Плотную, автоматически закрывающуюся дверь отворили, миссис Перельман обернулась и неожиданно расцвела улыбкой.
— Джон, посмотри, какой он милашка. Вы оба такие молодцы!
— Милашка, — повторил сын, и по его хмурому лицу она поняла: отец ничего не добился.
— Оставляем тебя, детка, — сказала миссис Перельман невестке, наклонилась и мазнула ее губами по щеке, — тебя и моего милашку-внучка.
Перельман тоже попрощался. Малыш спал.
— Джон, мы подождем тебя в машине, — сказала миссис Перельман и вышла, давая ему проститься с женой и сыном.
— Наседала на тебя? — спросил он.
— Сказала: «Будь умницей».
— Старая вредина. Жить не может, чтобы не плести козни.
— Я сказала — без твоего согласия я не могу на это пойти.
— Ты ее здорово отбрила, — сказал он и пожал руку жены.
— Как бы там ни было, ты все равно еврей, — сказала мать, едва машина тронулась с места.
— Знаю, — сказал он. — Знаю, знаю.
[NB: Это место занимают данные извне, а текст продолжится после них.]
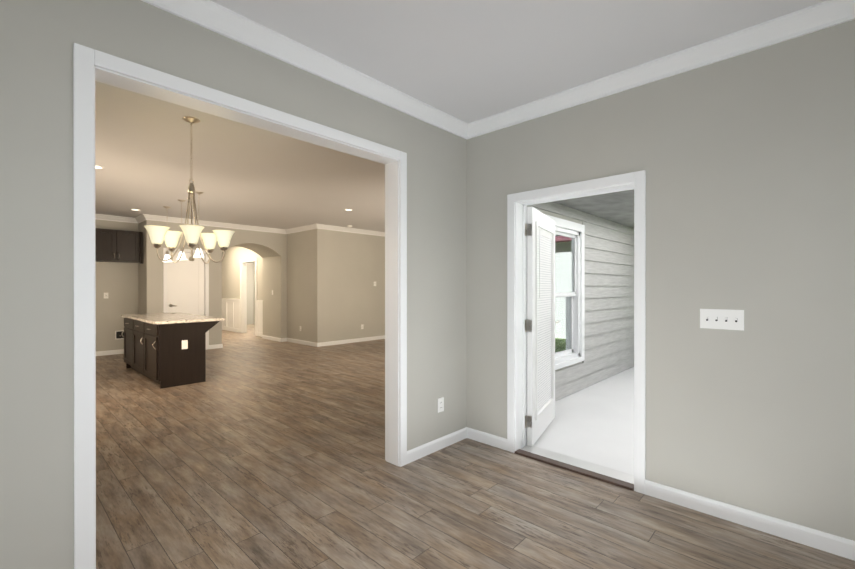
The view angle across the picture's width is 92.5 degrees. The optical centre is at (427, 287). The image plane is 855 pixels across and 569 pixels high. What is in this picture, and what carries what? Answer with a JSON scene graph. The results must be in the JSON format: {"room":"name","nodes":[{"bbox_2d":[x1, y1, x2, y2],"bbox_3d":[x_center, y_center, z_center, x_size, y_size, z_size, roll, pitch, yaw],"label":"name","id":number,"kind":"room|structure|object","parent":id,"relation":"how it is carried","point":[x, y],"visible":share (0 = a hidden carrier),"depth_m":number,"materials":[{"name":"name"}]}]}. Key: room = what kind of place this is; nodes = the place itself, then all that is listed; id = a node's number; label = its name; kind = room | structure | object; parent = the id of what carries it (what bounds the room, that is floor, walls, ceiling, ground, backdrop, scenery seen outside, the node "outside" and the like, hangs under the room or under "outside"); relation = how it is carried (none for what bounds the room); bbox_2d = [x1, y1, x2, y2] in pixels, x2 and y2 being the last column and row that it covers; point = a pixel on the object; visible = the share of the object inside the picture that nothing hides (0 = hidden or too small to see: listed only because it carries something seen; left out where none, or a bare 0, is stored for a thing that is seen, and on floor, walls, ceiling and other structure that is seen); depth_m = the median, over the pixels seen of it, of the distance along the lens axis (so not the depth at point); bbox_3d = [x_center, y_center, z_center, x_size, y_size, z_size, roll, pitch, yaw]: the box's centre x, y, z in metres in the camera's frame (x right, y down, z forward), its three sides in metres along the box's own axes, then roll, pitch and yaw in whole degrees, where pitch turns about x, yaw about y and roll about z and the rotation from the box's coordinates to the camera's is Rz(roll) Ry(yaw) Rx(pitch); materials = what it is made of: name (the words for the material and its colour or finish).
{"room":"empty sunroom","nodes":[
{"label":"empty sunroom","id":0,"kind":"room"},
{"bbox_2d":[95,219,138,350],"bbox_3d":[-7.078,-0.051,7.299,0.140,2.740,3.180,0,0,43],"label":"wall","id":1,"kind":"structure","parent":0,"point":[117,282],"depth_m":8.11,"materials":[{"name":"paint"}]},
{"bbox_2d":[96,349,123,355],"bbox_3d":[-7.011,1.274,7.259,0.015,0.090,3.150,0,0,43],"label":"baseboard","id":2,"kind":"structure","parent":1,"relation":"attached to","point":[109,352],"depth_m":8.05,"materials":[{"name":"white wood"}]},
{"bbox_2d":[95,214,133,222],"bbox_3d":[-6.966,-1.372,7.254,0.082,0.098,3.090,0,0,43],"label":"crown molding","id":3,"kind":"structure","parent":1,"relation":"attached to","point":[97,216],"depth_m":8.08,"materials":[{"name":"white wood"}]},
{"bbox_2d":[95,228,142,263],"bbox_3d":[-6.063,-0.812,7.962,0.430,0.600,0.799,0,0,43],"label":"upper cabinet","id":4,"kind":"object","parent":1,"relation":"attached to","point":[112,245],"depth_m":7.84,"materials":[{"name":"brown wood"}]},
{"bbox_2d":[115,330,123,339],"bbox_3d":[-6.137,0.938,8.187,0.020,0.170,0.170,0,0,43],"label":"outlet box","id":5,"kind":"object","parent":1,"relation":"attached to","point":[118,334],"visible":0.76,"depth_m":8.18,"materials":[{"name":"plastic"}]},
{"bbox_2d":[138,221,143,313],"bbox_3d":[-5.708,-0.052,8.277,0.480,2.740,0.120,0,0,43],"label":"wall","id":6,"kind":"structure","parent":0,"point":[140,225],"depth_m":8.24,"materials":[{"name":"paint"}]},
{"bbox_2d":[134,215,144,222],"bbox_3d":[-5.704,-1.373,8.132,0.540,0.098,0.082,0,0,43],"label":"crown molding","id":7,"kind":"structure","parent":6,"relation":"attached to","point":[140,218],"depth_m":8.23,"materials":[{"name":"white wood"}]},
{"bbox_2d":[144,220,213,344],"bbox_3d":[-5.088,-0.053,8.456,0.120,2.740,1.230,0,0,43],"label":"wall","id":8,"kind":"structure","parent":0,"point":[150,284],"depth_m":8.10,"materials":[{"name":"paint"}]},
{"bbox_2d":[167,252,203,314],"bbox_3d":[-5.006,0.288,8.496,0.094,2.034,0.692,0,0,43],"label":"pantry door","id":9,"kind":"structure","parent":8,"relation":"in","point":[185,286],"depth_m":8.49,"materials":[{"name":"white wood"}]},
{"bbox_2d":[163,248,208,349],"bbox_3d":[-5.023,0.257,8.512,0.138,2.121,0.842,0,0,43],"label":"door frame","id":10,"kind":"structure","parent":8,"relation":"attached to","point":[206,288],"depth_m":8.73,"materials":[{"name":"white wood"}]},
{"bbox_2d":[141,214,284,233],"bbox_3d":[-4.464,-1.375,8.971,0.082,0.098,3.002,0,0,43],"label":"crown molding","id":11,"kind":"structure","parent":8,"relation":"attached to","point":[143,216],"depth_m":8.82,"materials":[{"name":"white wood"}]},
{"bbox_2d":[214,227,221,344],"bbox_3d":[-6.501,-0.057,10.735,5.300,2.740,0.160,0,0,43],"label":"wall","id":12,"kind":"structure","parent":0,"point":[217,251],"depth_m":8.92,"materials":[{"name":"paint"}]},
{"bbox_2d":[209,344,222,348],"bbox_3d":[-5.689,1.270,9.911,3.015,0.090,0.284,0,0,43],"label":"baseboard","id":13,"kind":"structure","parent":12,"relation":"attached to","point":[216,346],"depth_m":8.89,"materials":[{"name":"white wood"}]},
{"bbox_2d":[0,0,466,568],"bbox_3d":[-0.993,-0.042,2.311,0.140,2.740,4.110,0,0,43],"label":"wall","id":14,"kind":"structure","parent":0,"point":[38,38],"depth_m":1.69,"materials":[{"name":"paint"}]},
{"bbox_2d":[73,43,406,568],"bbox_3d":[-0.870,0.157,2.443,0.176,2.342,1.904,0,0,43],"label":"door frame","id":15,"kind":"structure","parent":14,"relation":"attached to","point":[91,66],"depth_m":1.88,"materials":[{"name":"white wood"}]},
{"bbox_2d":[141,0,468,139],"bbox_3d":[-0.922,-1.363,2.222,0.082,0.098,3.800,0,0,43],"label":"crown molding","id":16,"kind":"structure","parent":14,"relation":"attached to","point":[220,20],"depth_m":2.41,"materials":[{"name":"white wood"}]},
{"bbox_2d":[438,397,443,412],"bbox_3d":[0.111,0.966,3.382,0.008,0.115,0.072,0,0,43],"label":"electrical outlet","id":17,"kind":"object","parent":14,"relation":"attached to","point":[440,404],"visible":1,"depth_m":3.38,"materials":[{"name":"plastic"}]},
{"bbox_2d":[407,427,506,463],"bbox_3d":[0.246,1.281,3.215,0.435,0.090,0.759,0,0,43],"label":"baseboard","id":18,"kind":"structure","parent":14,"relation":"attached to","point":[421,451],"depth_m":3.41,"materials":[{"name":"white wood"}]},
{"bbox_2d":[247,262,252,323],"bbox_3d":[-8.615,-0.060,12.457,0.140,2.740,8.580,0,0,43],"label":"wall","id":19,"kind":"structure","parent":0,"point":[250,293],"depth_m":14.73,"materials":[{"name":"paint"}]},
{"bbox_2d":[222,228,280,257],"bbox_3d":[-4.406,-1.105,9.823,1.000,0.640,1.380,0,0,43],"label":"wall","id":20,"kind":"structure","parent":0,"point":[264,244],"depth_m":9.72,"materials":[{"name":"paint"}]},
{"bbox_2d":[222,229,322,342],"bbox_3d":[-4.092,-0.059,12.294,6.680,2.740,2.650,0,0,43],"label":"wall","id":21,"kind":"structure","parent":0,"point":[291,276],"depth_m":9.99,"materials":[{"name":"paint"}]},
{"bbox_2d":[222,298,239,332],"bbox_3d":[-6.410,0.819,12.835,2.560,0.982,0.034,0,0,43],"label":"wainscoting","id":22,"kind":"structure","parent":21,"relation":"attached to","point":[231,313],"depth_m":12.41,"materials":[{"name":"white wood"}]},
{"bbox_2d":[240,258,256,335],"bbox_3d":[-5.030,0.244,11.646,1.072,2.136,0.158,0,0,43],"label":"door frame","id":23,"kind":"structure","parent":21,"relation":"attached to","point":[243,295],"depth_m":11.93,"materials":[{"name":"white wood"}]},
{"bbox_2d":[256,300,262,336],"bbox_3d":[-4.449,0.822,10.995,0.660,0.982,0.034,0,0,43],"label":"trim","id":24,"kind":"structure","parent":21,"relation":"attached to","point":[259,317],"depth_m":11.11,"materials":[{"name":"white wood"}]},
{"bbox_2d":[262,335,282,341],"bbox_3d":[-3.926,1.269,10.328,1.015,0.090,0.036,0,0,43],"label":"baseboard","id":25,"kind":"structure","parent":21,"relation":"attached to","point":[263,336],"depth_m":10.27,"materials":[{"name":"white wood"}]},
{"bbox_2d":[285,224,313,233],"bbox_3d":[-2.963,-1.376,9.564,1.260,0.098,0.082,0,0,43],"label":"crown molding","id":26,"kind":"structure","parent":21,"relation":"attached to","point":[308,227],"depth_m":9.58,"materials":[{"name":"white wood"}]},
{"bbox_2d":[285,338,315,346],"bbox_3d":[-2.984,1.270,9.618,1.360,0.090,0.039,0,0,43],"label":"baseboard","id":27,"kind":"structure","parent":21,"relation":"attached to","point":[309,343],"depth_m":9.62,"materials":[{"name":"white wood"}]},
{"bbox_2d":[323,229,384,341],"bbox_3d":[-1.608,-0.056,10.162,0.140,2.740,2.360,0,0,43],"label":"wall","id":28,"kind":"structure","parent":0,"point":[353,272],"depth_m":9.85,"materials":[{"name":"paint"}]},
{"bbox_2d":[314,224,384,236],"bbox_3d":[-1.641,-1.376,9.963,0.082,0.098,2.472,0,0,43],"label":"crown molding","id":29,"kind":"structure","parent":28,"relation":"attached to","point":[316,226],"depth_m":9.70,"materials":[{"name":"white wood"}]},
{"bbox_2d":[316,335,384,346],"bbox_3d":[-1.612,1.269,10.048,0.015,0.090,2.496,0,0,43],"label":"baseboard","id":30,"kind":"structure","parent":28,"relation":"attached to","point":[320,344],"depth_m":9.76,"materials":[{"name":"white wood"}]},
{"bbox_2d":[95,0,826,231],"bbox_3d":[-2.766,-1.470,6.967,16.180,0.100,8.880,0,0,43],"label":"ceiling","id":31,"kind":"structure","parent":0,"point":[468,61],"depth_m":2.77,"materials":[{"name":"paint"}]},
{"bbox_2d":[95,165,104,168],"bbox_3d":[-3.870,-1.414,4.767,0.176,0.004,0.176,0,0,43],"label":"recessed light","id":32,"kind":"object","parent":31,"relation":"in","point":[98,167],"visible":0.42,"depth_m":4.80,"materials":[{"name":"white"}]},
{"bbox_2d":[162,206,171,261],"bbox_3d":[-4.562,-0.941,7.173,0.156,0.960,0.156,0,0,43],"label":"pendant light","id":33,"kind":"object","parent":31,"relation":"hanging from","point":[166,256],"visible":0.65,"depth_m":7.15,"materials":[{"name":"white glass"}]},
{"bbox_2d":[176,199,186,259],"bbox_3d":[-3.979,-0.940,6.625,0.156,0.960,0.156,0,0,43],"label":"pendant light","id":34,"kind":"object","parent":31,"relation":"hanging from","point":[183,257],"visible":0.71,"depth_m":6.61,"materials":[{"name":"white glass"}]},
{"bbox_2d":[144,116,234,263],"bbox_3d":[-1.993,-0.814,3.418,0.651,1.199,0.633,0,0,43],"label":"chandelier","id":35,"kind":"object","parent":31,"relation":"hanging from","point":[158,235],"visible":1,"depth_m":3.43,"materials":[{"name":"white glass"}]},
{"bbox_2d":[193,191,203,257],"bbox_3d":[-3.395,-0.939,6.078,0.156,0.960,0.156,0,0,43],"label":"pendant light","id":36,"kind":"object","parent":31,"relation":"hanging from","point":[197,253],"visible":0.71,"depth_m":6.06,"materials":[{"name":"white glass"}]},
{"bbox_2d":[96,324,854,568],"bbox_3d":[-2.766,1.370,6.972,16.180,0.100,8.880,0,0,43],"label":"floor","id":37,"kind":"structure","parent":0,"point":[467,503],"depth_m":2.63,"materials":[{"name":"brown wood"}]},
{"bbox_2d":[121,316,220,388],"bbox_3d":[-4.000,0.896,6.302,1.992,0.850,0.826,0,0,43],"label":"kitchen island","id":38,"kind":"object","parent":37,"relation":"on","point":[164,350],"depth_m":5.63,"materials":[{"name":"brown wood"}]},
{"bbox_2d":[133,312,223,323],"bbox_3d":[-3.985,0.453,6.322,2.050,0.034,0.855,0,0,43],"label":"island countertop","id":39,"kind":"structure","parent":38,"relation":"on","point":[175,317],"depth_m":5.86,"materials":[{"name":"beige stone"}]},
{"bbox_2d":[540,209,581,370],"bbox_3d":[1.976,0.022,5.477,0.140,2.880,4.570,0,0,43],"label":"window trim","id":40,"kind":"structure","parent":0,"point":[560,216],"depth_m":5.04,"materials":[{"name":"paint"}]},
{"bbox_2d":[545,214,584,369],"bbox_3d":[1.627,0.063,5.071,0.185,1.800,1.180,0,0,43],"label":"porch window","id":41,"kind":"structure","parent":40,"relation":"attached to","point":[570,290],"depth_m":5.27,"materials":[{"name":"clear glass"}]},
{"bbox_2d":[527,202,633,400],"bbox_3d":[2.063,0.163,5.450,0.024,2.360,4.490,0,0,43],"label":"wall","id":42,"kind":"structure","parent":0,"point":[609,298],"depth_m":6.00,"materials":[{"name":"paint"}]},
{"bbox_2d":[554,189,633,228],"bbox_3d":[3.318,-1.065,4.216,3.540,0.100,4.570,0,0,43],"label":"ceiling","id":43,"kind":"structure","parent":0,"point":[617,207],"depth_m":5.04,"materials":[{"name":"paint"}]},
{"bbox_2d":[467,20,854,540],"bbox_3d":[1.697,-0.042,2.489,3.540,2.740,0.170,0,0,43],"label":"wall","id":44,"kind":"structure","parent":0,"point":[746,161],"depth_m":2.33,"materials":[{"name":"paint"}]},
{"bbox_2d":[526,207,559,445],"bbox_3d":[1.047,0.318,3.800,0.294,1.990,0.876,0,0,43],"label":"door","id":45,"kind":"structure","parent":44,"relation":"in","point":[540,320],"depth_m":3.65,"materials":[{"name":"white wood"}]},
{"bbox_2d":[507,170,645,493],"bbox_3d":[1.095,0.294,3.058,1.027,2.106,0.213,0,0,43],"label":"door frame","id":46,"kind":"structure","parent":44,"relation":"attached to","point":[635,180],"depth_m":3.15,"materials":[{"name":"white wood"}]},
{"bbox_2d":[521,445,633,483],"bbox_3d":[1.121,1.331,3.087,0.885,0.032,0.150,0,0,43],"label":"aluminum door sill","id":47,"kind":"object","parent":44,"relation":"attached to","point":[607,471],"visible":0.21,"depth_m":3.06,"materials":[{"name":"silver metal"}]},
{"bbox_2d":[469,0,854,138],"bbox_3d":[1.563,-1.363,2.439,3.210,0.098,0.082,0,0,43],"label":"crown molding","id":48,"kind":"structure","parent":44,"relation":"attached to","point":[829,13],"depth_m":2.45,"materials":[{"name":"white wood"}]},
{"bbox_2d":[700,309,743,330],"bbox_3d":[1.697,0.180,2.362,0.203,0.115,0.016,0,0,43],"label":"switch plate","id":49,"kind":"object","parent":44,"relation":"attached to","point":[725,319],"visible":1,"depth_m":2.35,"materials":[{"name":"plastic"}]},
{"bbox_2d":[645,480,854,560],"bbox_3d":[2.100,1.284,1.986,1.920,0.090,0.015,0,0,43],"label":"baseboard","id":50,"kind":"structure","parent":44,"relation":"attached to","point":[823,541],"depth_m":2.24,"materials":[{"name":"white wood"}]},
{"label":"outside","id":51,"kind":"structure","parent":0,"visible":0},
{"bbox_2d":[533,367,633,474],"bbox_3d":[3.209,1.407,4.206,3.680,0.115,4.740,0,0,43],"label":"floor","id":52,"kind":"structure","parent":51,"point":[594,423],"depth_m":4.02,"materials":[{"name":"paint"}]},
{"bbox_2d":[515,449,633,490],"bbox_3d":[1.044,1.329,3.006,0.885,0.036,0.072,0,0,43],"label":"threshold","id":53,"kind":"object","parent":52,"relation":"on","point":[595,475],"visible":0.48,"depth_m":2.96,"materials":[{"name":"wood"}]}
]}
Чувствовал: он того и гляди расшибется о стену ее непонимания все равно как, ошалевшая летучая мышь.
— И он, он тоже еврей, значит, без этого нельзя.
— Какой он еврей, — сказал сын. — Его мать — христианка.
— Ты знаешь, о чем речь, — сказал отец. — Ты что, хочешь, чтобы он вырос гоем?
— Джон, еврей он всегда еврей.
— Это более гигиенично, вот что важно.
— И ничуть это не более гигиенично.
— Послушай, сын, — сказал отец, — теперь в Америке все так делают, буквально все без исключения, даже гои.
— Раньше делали, — сказал он, — но больше не делают, доказано — это ни к чему. — И усилием воли заставил себя замолчать: знал, какие доводы ни приведи — практика обоснования задним числом, символическое оскопление, — все бесполезно, они ему как с гуся вода, приводить их так же бессмысленно, как пытаться объяснить.